◆ RECORDS TO PROCESS
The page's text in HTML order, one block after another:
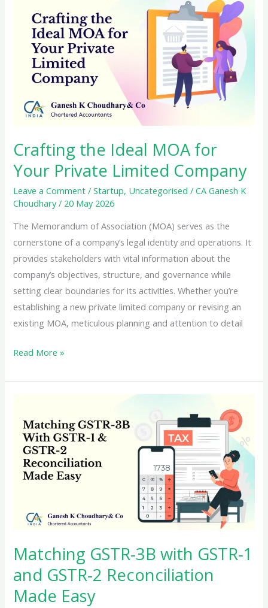
Composition
Scheme
Crafting the Ideal MOA for
Your Private Limited Company
Leave a Comment /Startup, Uncategorised /CA Ganesh K
Choudhary/ 20 May 2026
The Memorandum of Association (MOA) serves as the
cornerstone of a company’s legal identity and operations. It
provides stakeholders with vital information about the
company’s objectives, structure, and governance while
setting clear boundaries for its activities. Whether you’re
establishing a new private limited company or revising an
existing MOA, meticulous planning and attention to detail
Crafting
Ideal
Your
Private
Limited
Company
Read More »
Matching GSTR-3B with GSTR-1
and GSTR-2 Reconciliation
Made Easy

◆ WHAT NEEDS TO BE DONE
Say how many of the lines above include the word "Crafting", giving the figure alone.

◆ EXERCISE RESPONSE
2